Ich war im Kino. Das scheint zu einer neuen Gewohnheit zu werden. Aber seit eine meiner Töchter (vor etwa zwei Jahren) von meinem ewigen Gejammer über das Kinosterben die Nase voll hatte und entgegnete, ich hätte verdammt wenig dazu beigetragen, dieses Kinosterben zu verhindern, lebe ich in dem Bewusstsein, dass ich den Kinobetreibern einiges schuldig geblieben bin. Okay, über eine nicht unerhebliche Strecke habe ich für meinen Verzicht auf Kinobesuche eine halbwegs passable Entschuldigung. Als die Kinder noch Kinder waren, reichte das Geld mal eben für gelegentliche Besuche von Kindervorstellungen, und als die Kinder in das Alter kamen, in dem man lieber mit Freunden als mit der Mutter ins Kino geht, da reichte es mal eben für die Auszahlung von Taschengeld plus gelegentlichem Kinozuschlag. Aber als ich endlich mein Geld für mich allein verbraten konnte, wurde ich keineswegs wieder zum regelmäßigen Kinobesucher, wie dies in meiner Jugend der Fall war. Jetzt hole ich eben nach.

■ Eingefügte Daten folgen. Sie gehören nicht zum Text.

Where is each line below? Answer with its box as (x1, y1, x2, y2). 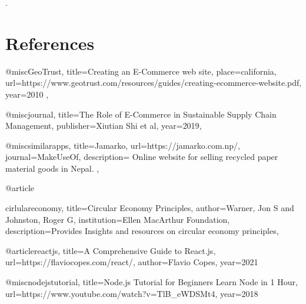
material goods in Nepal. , (5, 162, 99, 174)
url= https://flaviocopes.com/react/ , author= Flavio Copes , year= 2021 (5, 256, 258, 268)
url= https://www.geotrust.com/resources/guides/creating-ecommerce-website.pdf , (5, 76, 302, 89)
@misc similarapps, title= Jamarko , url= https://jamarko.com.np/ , (5, 139, 240, 151)
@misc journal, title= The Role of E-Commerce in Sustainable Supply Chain (5, 108, 277, 120)
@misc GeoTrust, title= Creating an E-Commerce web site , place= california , (5, 65, 277, 77)
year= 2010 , (5, 88, 49, 100)
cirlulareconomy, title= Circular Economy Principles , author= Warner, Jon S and (5, 202, 294, 214)
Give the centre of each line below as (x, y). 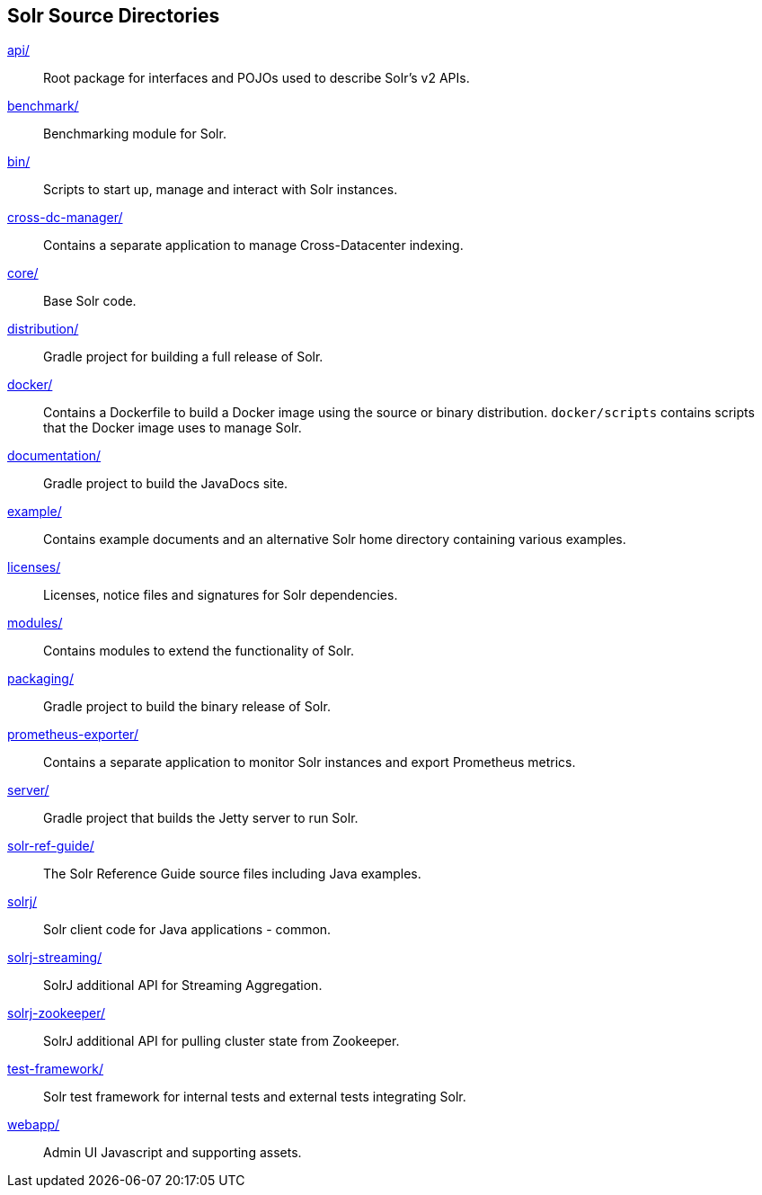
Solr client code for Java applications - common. (187, 930)
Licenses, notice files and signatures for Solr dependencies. (221, 595)
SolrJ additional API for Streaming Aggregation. (183, 985)
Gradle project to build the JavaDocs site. (166, 484)
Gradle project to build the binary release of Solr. (187, 707)
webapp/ (34, 1125)
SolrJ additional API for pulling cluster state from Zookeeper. (222, 1041)
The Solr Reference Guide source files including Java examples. (232, 874)
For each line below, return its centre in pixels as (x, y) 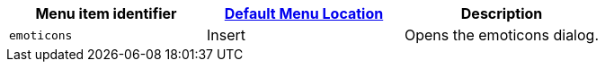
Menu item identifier (106, 13)
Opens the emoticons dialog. (502, 35)
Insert (227, 35)
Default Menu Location (304, 13)
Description (502, 13)
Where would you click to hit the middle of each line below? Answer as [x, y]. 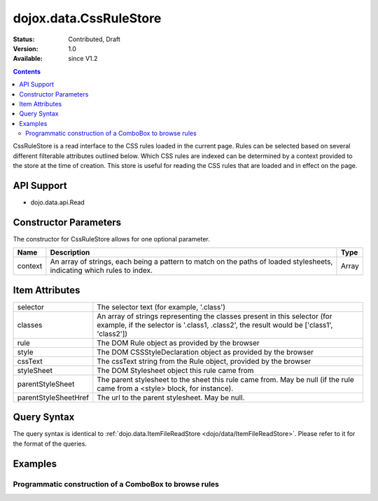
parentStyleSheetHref [53, 397]
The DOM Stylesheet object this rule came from [175, 370]
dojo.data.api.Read [58, 202]
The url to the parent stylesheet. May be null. [171, 397]
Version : [26, 48]
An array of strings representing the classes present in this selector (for [215, 316]
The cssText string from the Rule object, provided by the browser [204, 361]
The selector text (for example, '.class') [161, 306]
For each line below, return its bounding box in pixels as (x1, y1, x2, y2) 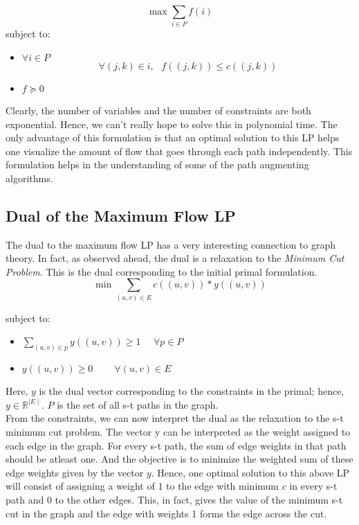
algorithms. (6, 170, 53, 185)
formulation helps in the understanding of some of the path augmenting (6, 157, 309, 172)
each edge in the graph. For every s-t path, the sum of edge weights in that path (6, 438, 347, 452)
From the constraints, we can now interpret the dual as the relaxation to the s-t (6, 411, 344, 425)
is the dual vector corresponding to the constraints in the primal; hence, (39, 384, 344, 398)
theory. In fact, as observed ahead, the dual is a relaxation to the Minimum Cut (6, 251, 344, 265)
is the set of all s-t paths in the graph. (57, 397, 219, 411)
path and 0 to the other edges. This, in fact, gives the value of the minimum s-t (6, 492, 343, 506)
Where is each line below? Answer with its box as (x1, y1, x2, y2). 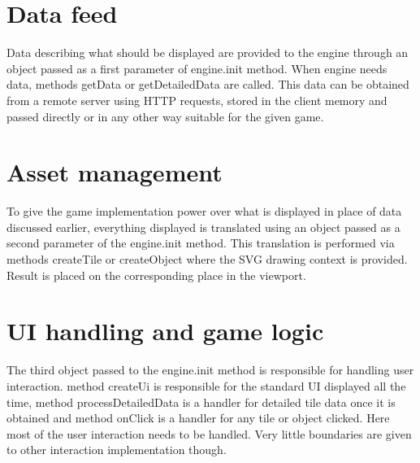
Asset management (6, 155, 223, 189)
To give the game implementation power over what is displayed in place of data (6, 203, 402, 220)
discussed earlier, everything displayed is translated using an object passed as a (6, 218, 401, 235)
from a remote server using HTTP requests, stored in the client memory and (6, 91, 388, 108)
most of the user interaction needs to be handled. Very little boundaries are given (6, 425, 412, 442)
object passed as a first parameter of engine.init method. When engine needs (6, 59, 388, 76)
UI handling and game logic (6, 314, 324, 347)
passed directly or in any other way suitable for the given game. (6, 107, 324, 124)
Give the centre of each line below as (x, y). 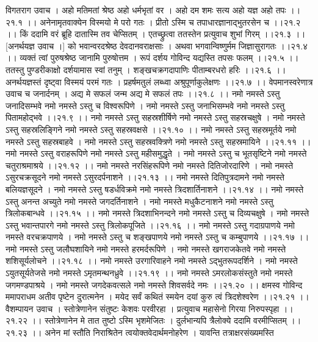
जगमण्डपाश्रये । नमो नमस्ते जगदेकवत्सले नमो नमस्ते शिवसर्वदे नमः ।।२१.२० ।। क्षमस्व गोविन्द (154, 284)
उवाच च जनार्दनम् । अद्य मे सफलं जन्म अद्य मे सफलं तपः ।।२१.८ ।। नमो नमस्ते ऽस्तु (143, 94)
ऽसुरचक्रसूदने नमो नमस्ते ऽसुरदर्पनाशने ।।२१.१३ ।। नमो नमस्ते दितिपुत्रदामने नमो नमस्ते (145, 177)
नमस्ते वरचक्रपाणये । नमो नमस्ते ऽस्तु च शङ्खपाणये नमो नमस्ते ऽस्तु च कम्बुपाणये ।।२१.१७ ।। (157, 237)
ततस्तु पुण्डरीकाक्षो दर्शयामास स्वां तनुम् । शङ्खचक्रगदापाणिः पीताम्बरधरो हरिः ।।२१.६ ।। (146, 69)
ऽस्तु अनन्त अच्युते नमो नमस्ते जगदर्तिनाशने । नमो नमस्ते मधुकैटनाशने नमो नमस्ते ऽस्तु (139, 201)
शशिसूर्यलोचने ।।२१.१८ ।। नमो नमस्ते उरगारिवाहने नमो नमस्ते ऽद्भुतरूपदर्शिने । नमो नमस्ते (152, 261)
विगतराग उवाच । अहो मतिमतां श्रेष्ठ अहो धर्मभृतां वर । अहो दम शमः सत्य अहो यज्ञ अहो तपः (146, 10)
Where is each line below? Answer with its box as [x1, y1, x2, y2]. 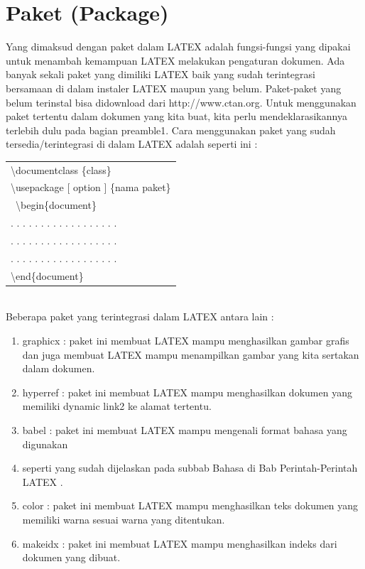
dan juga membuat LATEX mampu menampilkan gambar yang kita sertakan [22, 347, 359, 362]
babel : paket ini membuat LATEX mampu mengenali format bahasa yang [22, 422, 347, 437]
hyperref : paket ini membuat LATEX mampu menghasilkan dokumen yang [22, 384, 352, 399]
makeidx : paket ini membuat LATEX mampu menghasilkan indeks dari [22, 536, 337, 551]
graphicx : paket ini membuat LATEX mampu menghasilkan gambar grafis [22, 332, 349, 347]
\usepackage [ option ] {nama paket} [11, 180, 171, 195]
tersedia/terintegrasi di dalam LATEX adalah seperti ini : [6, 136, 258, 151]
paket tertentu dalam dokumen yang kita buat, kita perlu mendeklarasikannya [6, 109, 347, 124]
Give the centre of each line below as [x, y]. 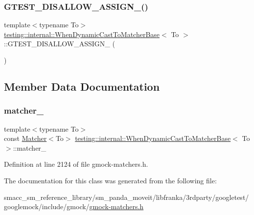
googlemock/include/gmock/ [47, 206]
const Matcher [25, 138]
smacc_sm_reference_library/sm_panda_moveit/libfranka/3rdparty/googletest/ [127, 197]
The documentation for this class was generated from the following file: [110, 180]
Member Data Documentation [82, 86]
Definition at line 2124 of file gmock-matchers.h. [76, 164]
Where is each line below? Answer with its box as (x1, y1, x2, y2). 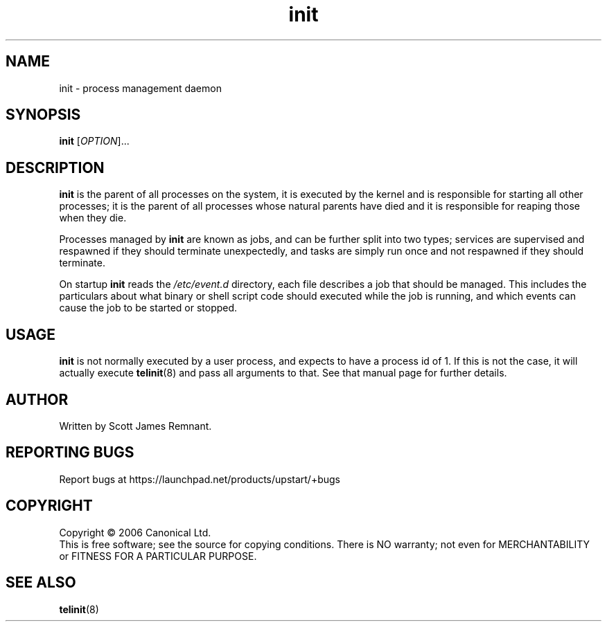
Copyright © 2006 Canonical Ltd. (59, 526, 211, 538)
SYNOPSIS (6, 106, 81, 124)
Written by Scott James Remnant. (59, 419, 212, 432)
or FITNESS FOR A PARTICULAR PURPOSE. (59, 549, 257, 562)
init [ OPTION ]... (59, 135, 130, 147)
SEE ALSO (6, 574, 76, 592)
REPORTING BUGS (6, 444, 134, 462)
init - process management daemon (59, 82, 222, 94)
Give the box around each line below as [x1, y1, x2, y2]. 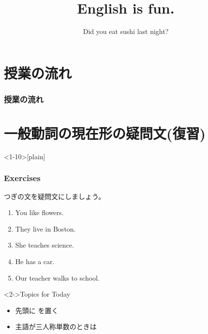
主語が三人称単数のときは [15, 321, 97, 332]
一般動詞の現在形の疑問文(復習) [4, 123, 206, 143]
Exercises [4, 172, 41, 184]
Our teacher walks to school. [15, 272, 100, 283]
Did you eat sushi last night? [83, 26, 169, 36]
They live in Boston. [15, 223, 76, 234]
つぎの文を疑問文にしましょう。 [4, 191, 105, 201]
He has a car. [15, 256, 55, 267]
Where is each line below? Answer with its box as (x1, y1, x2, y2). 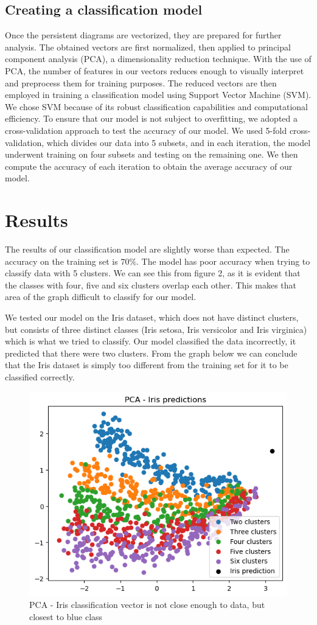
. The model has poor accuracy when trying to (136, 254, 310, 267)
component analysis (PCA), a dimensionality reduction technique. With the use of (5, 52, 312, 65)
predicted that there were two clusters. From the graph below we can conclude (5, 346, 298, 359)
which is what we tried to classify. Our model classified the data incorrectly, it (5, 335, 296, 347)
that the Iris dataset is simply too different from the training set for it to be (5, 358, 288, 371)
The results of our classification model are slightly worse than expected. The (5, 243, 290, 256)
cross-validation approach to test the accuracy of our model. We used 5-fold (5, 124, 287, 136)
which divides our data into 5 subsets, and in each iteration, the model (46, 136, 311, 148)
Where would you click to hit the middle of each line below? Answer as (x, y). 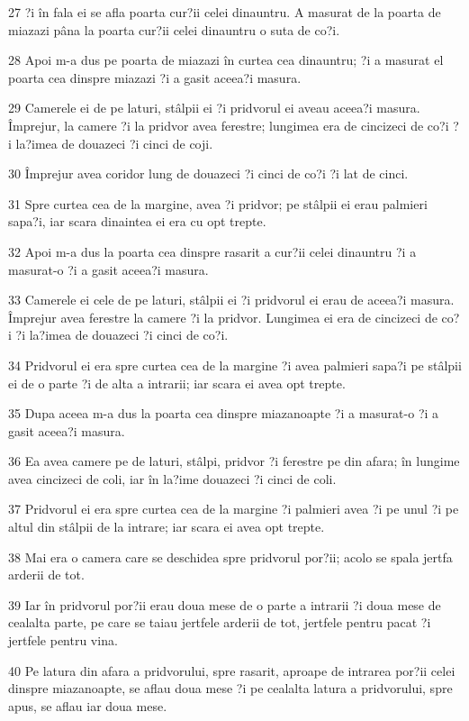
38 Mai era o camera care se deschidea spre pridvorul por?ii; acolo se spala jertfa (230, 557)
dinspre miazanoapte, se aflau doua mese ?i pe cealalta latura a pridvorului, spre (230, 688)
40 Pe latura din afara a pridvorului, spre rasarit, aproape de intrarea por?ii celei (232, 670)
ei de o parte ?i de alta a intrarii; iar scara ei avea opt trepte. (177, 383)
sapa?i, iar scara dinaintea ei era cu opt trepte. (137, 221)
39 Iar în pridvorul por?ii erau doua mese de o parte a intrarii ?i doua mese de (225, 604)
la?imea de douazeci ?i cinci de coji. (114, 143)
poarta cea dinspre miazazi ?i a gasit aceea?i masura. (155, 77)
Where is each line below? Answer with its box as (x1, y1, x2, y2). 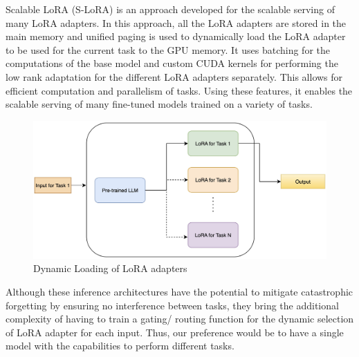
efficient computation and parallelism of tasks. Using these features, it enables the (6, 83, 353, 97)
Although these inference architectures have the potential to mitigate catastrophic (6, 284, 353, 298)
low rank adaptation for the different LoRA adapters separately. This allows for (6, 69, 343, 84)
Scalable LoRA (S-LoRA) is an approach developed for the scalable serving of (6, 2, 335, 16)
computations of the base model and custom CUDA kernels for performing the (6, 56, 338, 70)
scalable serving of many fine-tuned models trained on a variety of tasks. (6, 97, 313, 111)
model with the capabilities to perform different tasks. (6, 338, 234, 353)
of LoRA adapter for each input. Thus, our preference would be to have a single (6, 325, 344, 339)
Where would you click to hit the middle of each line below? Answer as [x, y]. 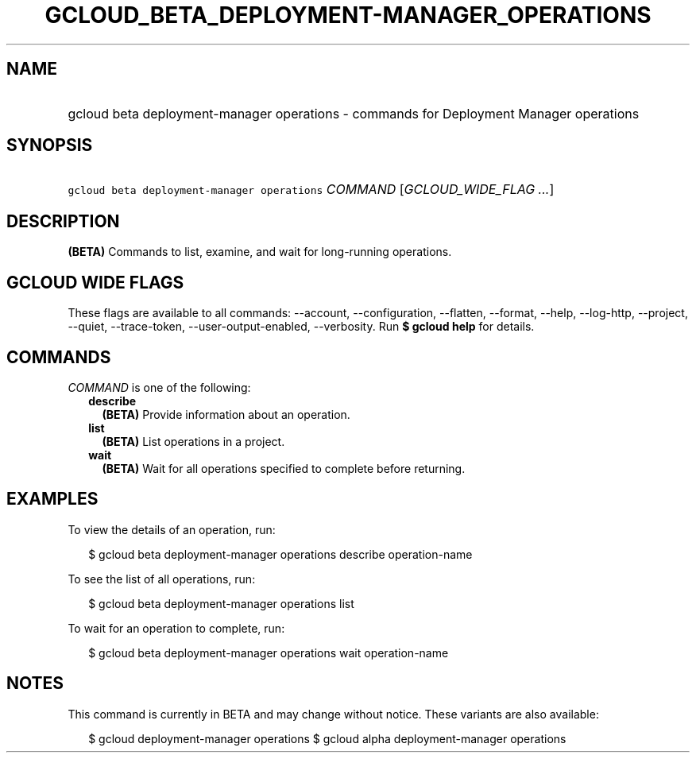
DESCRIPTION [63, 221]
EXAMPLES [52, 499]
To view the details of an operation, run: [172, 529]
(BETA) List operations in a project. [193, 441]
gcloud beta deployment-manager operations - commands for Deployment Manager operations [354, 113]
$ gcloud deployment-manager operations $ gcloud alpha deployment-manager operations [327, 738]
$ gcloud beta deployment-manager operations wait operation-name [269, 653]
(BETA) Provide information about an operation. [226, 414]
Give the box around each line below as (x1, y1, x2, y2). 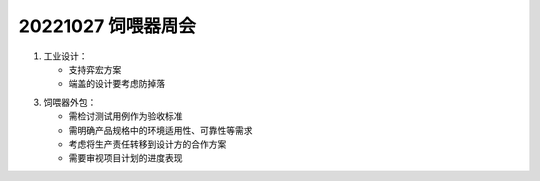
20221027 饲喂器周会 (18, 15, 197, 37)
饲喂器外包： (43, 96, 97, 108)
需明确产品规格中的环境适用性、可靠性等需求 (68, 124, 253, 136)
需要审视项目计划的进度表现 (68, 152, 183, 164)
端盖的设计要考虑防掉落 (68, 78, 165, 90)
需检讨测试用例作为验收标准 (68, 110, 183, 122)
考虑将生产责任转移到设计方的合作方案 (68, 138, 227, 150)
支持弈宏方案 (68, 63, 122, 75)
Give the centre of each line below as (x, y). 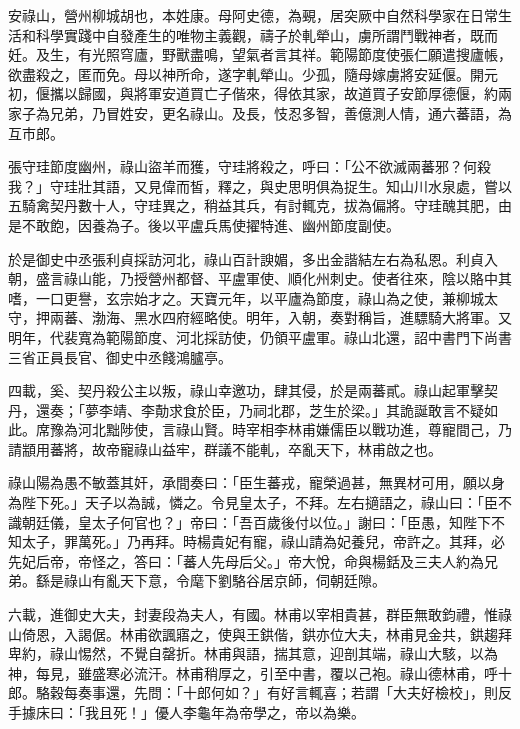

Ich war also heute im Kino, und während des Heimwegs nach der Vorstellung, dachte ich hauptsächlich an eines: Den Satz nicht zu vergessen – oder die zwei Sätze. Vielleicht waren es auch drei. Man hört ja nicht, ob da im Drehbuch ein Semikolon stand oder ein Punkt. Ich versuchte, sie mir so wörtlich wie möglich zu wiederholen. Es waren die Sätze, für die allein der Eintrittspreis von 6 Euro sich für mich schon gelohnt hatten. Aber ich will nicht mitten hinein springen in die Geschichte und mit diesen Sätzen beginnen. Besser fange ich mit dem Anfang an.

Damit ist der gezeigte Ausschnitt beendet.